_WHAT NEEDS TO BE DONE:_
Print all of the entries exactly, minus the pictures.

(Stored dataset items)
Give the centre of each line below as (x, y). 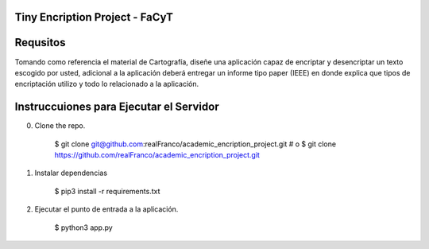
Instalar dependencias (71, 173)
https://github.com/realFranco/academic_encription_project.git (157, 155)
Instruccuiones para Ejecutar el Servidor (117, 107)
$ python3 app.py (83, 228)
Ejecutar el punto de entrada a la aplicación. (106, 209)
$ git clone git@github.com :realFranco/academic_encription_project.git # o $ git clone (195, 144)
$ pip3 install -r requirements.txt (107, 191)
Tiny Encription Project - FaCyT (94, 17)

_SOLUTION TO THE EXERCISE:_
Give the centre of each line below as (x, y). 
Instalar dependencias (71, 173)
https://github.com/realFranco/academic_encription_project.git (157, 155)
Instruccuiones para Ejecutar el Servidor (117, 107)
$ python3 app.py (83, 228)
Ejecutar el punto de entrada a la aplicación. (106, 209)
$ git clone git@github.com :realFranco/academic_encription_project.git # o $ git clone (195, 144)
$ pip3 install -r requirements.txt (107, 191)
Tiny Encription Project - FaCyT (94, 17)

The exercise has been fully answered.